Reproduce, with no alteration, the span of lines that begins at the line containing "or loyalty." and ends at the last line of the records, both ends included, and nothing else.

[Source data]
- - -
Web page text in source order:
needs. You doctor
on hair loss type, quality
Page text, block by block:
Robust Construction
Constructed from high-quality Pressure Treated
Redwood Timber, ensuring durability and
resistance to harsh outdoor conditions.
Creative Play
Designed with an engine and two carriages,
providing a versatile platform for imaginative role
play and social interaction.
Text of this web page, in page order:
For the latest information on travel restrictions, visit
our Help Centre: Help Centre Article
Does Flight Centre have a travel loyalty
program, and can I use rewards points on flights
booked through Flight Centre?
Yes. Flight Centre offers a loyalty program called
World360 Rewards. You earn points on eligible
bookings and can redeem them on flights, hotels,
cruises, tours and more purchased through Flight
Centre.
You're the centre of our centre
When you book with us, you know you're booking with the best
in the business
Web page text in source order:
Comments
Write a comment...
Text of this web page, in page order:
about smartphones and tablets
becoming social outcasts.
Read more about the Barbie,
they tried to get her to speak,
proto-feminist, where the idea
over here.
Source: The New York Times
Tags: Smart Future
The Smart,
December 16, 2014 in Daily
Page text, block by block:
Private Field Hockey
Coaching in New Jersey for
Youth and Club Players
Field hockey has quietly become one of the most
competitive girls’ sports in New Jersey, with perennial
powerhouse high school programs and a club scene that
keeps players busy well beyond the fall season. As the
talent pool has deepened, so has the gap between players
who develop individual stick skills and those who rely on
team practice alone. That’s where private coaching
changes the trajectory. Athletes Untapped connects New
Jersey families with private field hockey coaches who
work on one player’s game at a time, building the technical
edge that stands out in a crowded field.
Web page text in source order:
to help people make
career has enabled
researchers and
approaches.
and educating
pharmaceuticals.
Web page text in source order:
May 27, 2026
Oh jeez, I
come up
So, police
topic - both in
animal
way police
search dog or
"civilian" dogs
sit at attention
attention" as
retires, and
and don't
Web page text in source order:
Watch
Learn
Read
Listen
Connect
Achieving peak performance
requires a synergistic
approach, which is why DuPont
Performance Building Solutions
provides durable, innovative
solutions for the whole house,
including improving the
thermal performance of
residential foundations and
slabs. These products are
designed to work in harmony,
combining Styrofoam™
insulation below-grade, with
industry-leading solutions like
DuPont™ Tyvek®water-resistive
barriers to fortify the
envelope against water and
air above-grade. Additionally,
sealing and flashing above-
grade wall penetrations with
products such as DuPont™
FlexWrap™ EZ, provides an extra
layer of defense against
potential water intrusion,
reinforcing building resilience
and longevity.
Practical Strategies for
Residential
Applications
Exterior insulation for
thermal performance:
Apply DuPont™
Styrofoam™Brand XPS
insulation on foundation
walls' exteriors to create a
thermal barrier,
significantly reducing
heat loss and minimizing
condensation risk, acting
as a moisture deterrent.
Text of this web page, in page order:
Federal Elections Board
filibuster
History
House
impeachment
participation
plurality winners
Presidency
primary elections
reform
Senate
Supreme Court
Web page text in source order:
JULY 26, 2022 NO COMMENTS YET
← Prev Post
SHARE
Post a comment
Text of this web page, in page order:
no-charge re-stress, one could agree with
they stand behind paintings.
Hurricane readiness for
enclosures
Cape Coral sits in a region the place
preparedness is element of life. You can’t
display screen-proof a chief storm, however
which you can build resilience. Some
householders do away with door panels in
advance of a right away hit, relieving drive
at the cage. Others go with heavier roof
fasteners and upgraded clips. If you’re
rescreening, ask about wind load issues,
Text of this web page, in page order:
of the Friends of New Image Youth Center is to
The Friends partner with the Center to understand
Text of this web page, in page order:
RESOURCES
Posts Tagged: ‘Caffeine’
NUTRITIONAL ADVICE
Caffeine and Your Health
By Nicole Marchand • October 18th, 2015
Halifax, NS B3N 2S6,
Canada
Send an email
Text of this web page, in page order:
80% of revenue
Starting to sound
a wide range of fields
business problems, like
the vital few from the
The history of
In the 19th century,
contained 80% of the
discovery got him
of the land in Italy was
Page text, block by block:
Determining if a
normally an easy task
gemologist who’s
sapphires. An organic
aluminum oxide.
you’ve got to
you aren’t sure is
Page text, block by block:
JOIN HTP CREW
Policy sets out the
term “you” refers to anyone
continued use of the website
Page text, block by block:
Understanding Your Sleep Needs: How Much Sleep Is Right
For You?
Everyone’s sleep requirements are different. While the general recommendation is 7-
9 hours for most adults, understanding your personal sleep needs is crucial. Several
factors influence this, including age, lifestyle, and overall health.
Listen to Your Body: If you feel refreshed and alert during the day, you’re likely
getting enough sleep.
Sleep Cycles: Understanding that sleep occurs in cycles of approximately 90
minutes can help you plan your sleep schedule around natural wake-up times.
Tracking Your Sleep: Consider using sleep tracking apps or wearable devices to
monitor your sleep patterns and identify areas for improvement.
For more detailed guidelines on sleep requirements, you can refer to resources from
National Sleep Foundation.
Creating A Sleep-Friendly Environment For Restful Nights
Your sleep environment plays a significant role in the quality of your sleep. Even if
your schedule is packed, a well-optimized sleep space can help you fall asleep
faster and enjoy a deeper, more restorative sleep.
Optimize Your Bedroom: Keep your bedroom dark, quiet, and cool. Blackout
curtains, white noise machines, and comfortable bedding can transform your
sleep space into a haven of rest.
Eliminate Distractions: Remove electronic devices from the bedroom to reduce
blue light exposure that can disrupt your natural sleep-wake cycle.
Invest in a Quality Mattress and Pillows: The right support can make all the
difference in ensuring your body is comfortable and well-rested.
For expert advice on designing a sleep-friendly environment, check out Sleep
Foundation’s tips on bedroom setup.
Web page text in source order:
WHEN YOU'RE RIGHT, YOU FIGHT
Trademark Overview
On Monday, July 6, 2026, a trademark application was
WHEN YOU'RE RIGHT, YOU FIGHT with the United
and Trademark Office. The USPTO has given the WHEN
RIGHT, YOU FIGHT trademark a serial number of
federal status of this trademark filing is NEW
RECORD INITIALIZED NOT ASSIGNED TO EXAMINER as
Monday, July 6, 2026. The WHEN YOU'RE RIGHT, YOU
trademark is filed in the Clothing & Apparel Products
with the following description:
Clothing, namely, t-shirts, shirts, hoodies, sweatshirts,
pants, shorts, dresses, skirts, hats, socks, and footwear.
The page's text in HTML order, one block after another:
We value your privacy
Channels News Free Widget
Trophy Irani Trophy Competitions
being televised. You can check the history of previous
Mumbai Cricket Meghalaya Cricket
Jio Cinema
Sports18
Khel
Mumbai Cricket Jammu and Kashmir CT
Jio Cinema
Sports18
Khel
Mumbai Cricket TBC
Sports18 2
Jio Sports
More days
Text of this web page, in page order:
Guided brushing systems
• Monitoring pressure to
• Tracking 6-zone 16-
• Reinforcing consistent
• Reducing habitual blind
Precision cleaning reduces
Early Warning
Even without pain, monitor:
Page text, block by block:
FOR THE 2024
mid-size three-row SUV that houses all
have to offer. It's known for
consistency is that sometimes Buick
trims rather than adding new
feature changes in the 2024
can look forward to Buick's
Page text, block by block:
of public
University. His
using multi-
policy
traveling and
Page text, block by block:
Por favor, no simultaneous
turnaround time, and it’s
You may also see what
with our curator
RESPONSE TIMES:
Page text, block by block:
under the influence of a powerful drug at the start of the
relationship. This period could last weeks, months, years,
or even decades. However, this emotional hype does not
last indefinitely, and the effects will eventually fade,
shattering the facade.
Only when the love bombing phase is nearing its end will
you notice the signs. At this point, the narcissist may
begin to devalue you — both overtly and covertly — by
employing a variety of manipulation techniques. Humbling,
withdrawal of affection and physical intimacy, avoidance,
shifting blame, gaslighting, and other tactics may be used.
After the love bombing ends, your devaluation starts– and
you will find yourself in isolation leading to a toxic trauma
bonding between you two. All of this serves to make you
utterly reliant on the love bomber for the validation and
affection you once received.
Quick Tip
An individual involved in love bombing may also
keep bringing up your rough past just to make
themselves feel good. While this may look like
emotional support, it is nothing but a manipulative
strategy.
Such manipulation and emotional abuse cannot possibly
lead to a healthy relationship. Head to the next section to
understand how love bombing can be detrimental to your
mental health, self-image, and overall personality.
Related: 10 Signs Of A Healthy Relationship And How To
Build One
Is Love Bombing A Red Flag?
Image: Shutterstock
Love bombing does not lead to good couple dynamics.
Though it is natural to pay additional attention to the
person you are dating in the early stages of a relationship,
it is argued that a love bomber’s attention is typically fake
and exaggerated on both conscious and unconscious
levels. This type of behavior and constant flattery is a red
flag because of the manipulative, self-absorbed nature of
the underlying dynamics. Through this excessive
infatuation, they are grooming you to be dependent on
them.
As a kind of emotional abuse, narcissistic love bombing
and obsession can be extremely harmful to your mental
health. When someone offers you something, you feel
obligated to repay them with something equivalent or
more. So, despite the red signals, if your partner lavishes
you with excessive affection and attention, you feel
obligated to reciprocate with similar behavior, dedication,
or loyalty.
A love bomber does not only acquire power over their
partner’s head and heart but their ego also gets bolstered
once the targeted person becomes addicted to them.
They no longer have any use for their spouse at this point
- - -
> _Written reply_
or loyalty.
A love bomber does not only acquire power over their
partner’s head and heart but their ego also gets bolstered
once the targeted person becomes addicted to them.
They no longer have any use for their spouse at this point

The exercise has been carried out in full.